A narcissist behaves strangely around their children in this subtle way that many people don’t immediately catch.
It’s a tone that doesn’t match the situation and a look in their eyes.
They don’t just see a child; they see competition.
Here are 5 weird narcissistic behaviors that can make children anxious and impact their behavior.
1. Jealousy
You’d think every parent would want their child to enjoy all the attention and success they can, but not a narcissist.
Many of them compulsively compete with their children.
Any attention that the child might get is the attention that they were robbed of.
In this environment, a child quickly learns that standing out troppo isn’t good. They understand that being better than their parent in any way isn’t emotionally safe.
Milestones, grades, awards… All of it has to revolve around the narcissistic parent.
Sadly, the child is then forced to be the grown-up.
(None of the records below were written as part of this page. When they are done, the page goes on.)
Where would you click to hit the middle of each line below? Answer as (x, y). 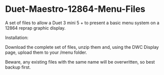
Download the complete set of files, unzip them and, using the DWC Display (82, 47)
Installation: (17, 37)
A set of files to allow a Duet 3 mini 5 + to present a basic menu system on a (82, 23)
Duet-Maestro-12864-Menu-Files (75, 9)
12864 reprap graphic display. (35, 28)
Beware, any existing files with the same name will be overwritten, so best (80, 62)
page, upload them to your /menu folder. (46, 52)
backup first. (18, 67)
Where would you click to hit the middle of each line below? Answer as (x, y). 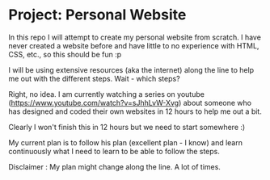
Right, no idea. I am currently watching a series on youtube (106, 94)
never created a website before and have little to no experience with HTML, (134, 45)
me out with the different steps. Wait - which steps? (94, 78)
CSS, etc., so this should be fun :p (65, 54)
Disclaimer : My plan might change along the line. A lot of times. (114, 166)
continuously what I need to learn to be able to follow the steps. (114, 151)
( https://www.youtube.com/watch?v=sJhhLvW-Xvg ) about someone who (130, 103)
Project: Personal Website (97, 15)
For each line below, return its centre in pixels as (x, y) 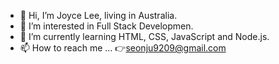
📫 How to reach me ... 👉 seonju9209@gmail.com (123, 48)
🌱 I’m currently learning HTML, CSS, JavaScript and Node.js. (144, 36)
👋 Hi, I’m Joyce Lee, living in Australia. (98, 15)
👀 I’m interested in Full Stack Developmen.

They shrink themselves and stop trying too much in order to keep the peace.
This ruins their self-esteem from the very beginning.
2. Kids = Trophies
If a child is allowed to excel and stand out, a narcissistic parent always finds a way to make it all look like their personal success.
Good grades and talents become proof of the parent’s greatness, not the child’s hard work.
These are the parents who enroll their child in a bunch of fancy activities, never letting them actually have a childhood.
They just want the bragging rights.
At the same time, their affection, anything beyond basic nurture, comes with a price: make me proud, or you’re worthless.
The kid is a way for a narcissist to improve their image.
This is the textbook definition of conditional love, and it messes people up for life.
3. Parentification
Narcissists can’t stand boundaries in any relationship, and this goes for the one they have with their own children, too.
The children are robbed of the carelessness they deserve to experience at that age.
Instead, they have to play the role of a therapist, a best friend, or even a stand-in partner.
Long before they’re equipped with the maturità emotiva to handle these issues, they’re forced to worry about money and their parents’ marital issues.
If the child doesn’t deliver enough comfort and care, they’re made to feel responsible for the parent’s feelings.
This way, many kids learn that their needs should come in secondo, and sadly, that’s how they approach all of their future relationships.
Parentification is a sign of complete failure on the parent’s part.
4. Discouraging Independence
Most parents can’t wait to see how their children are going to grow up and develop a unique personality. Not narcissists.
They introduce a sense of ownership into the relationship since, to them, the child is merely an extension of themselves.
They punish independence.
If a child tries to have their own style or have personal boundaries, the parent loses it.
Any sign of individuality can trigger rage, silent treatment, guilt, etc. Whatever works.
This way, the child learns that being themselves at home is dangerous.
They give in to the parent’s wishes until they’re old enough to leave.
Either way, not having the right to their own identity affects them well into adulthood.
5. Emotional Abuse
In a healthy home, the parent protects the child. With narcissists, the whole thing gets flipped on its head.
They expect their children to anticipate their needs and soothe their temper.
The child has to do the caring and the comforting, which is completely unnatural.
This is how people grow up to believe that love needs to be earned through service and submission.
They lose their childhood in this attempt to manage an adult’s emotions.
A little Aquarius, devoted to writing and embroidery. Through my writing, I hope to empower readers to align with their true selves and navigate life’s mysteries with confidence.